● Problem details
Match the string "Simulink" against each line below, and copy every line that matches.

● Material provided
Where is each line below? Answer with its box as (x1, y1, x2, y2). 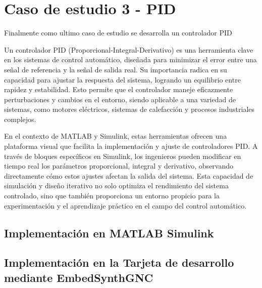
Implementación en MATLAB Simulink (4, 225, 214, 240)
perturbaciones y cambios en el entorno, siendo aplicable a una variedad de (4, 94, 236, 104)
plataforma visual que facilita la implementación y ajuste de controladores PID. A (4, 141, 258, 151)
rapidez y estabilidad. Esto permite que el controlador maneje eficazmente (4, 84, 233, 95)
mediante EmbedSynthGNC (4, 269, 153, 285)
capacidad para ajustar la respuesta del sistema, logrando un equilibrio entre (4, 74, 241, 85)
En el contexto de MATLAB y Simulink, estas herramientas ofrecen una (4, 131, 227, 141)
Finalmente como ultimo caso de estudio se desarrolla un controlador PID (4, 27, 232, 38)

● Exercise output
Implementación en MATLAB Simulink (4, 225, 214, 240)
En el contexto de MATLAB y Simulink, estas herramientas ofrecen una (4, 131, 227, 141)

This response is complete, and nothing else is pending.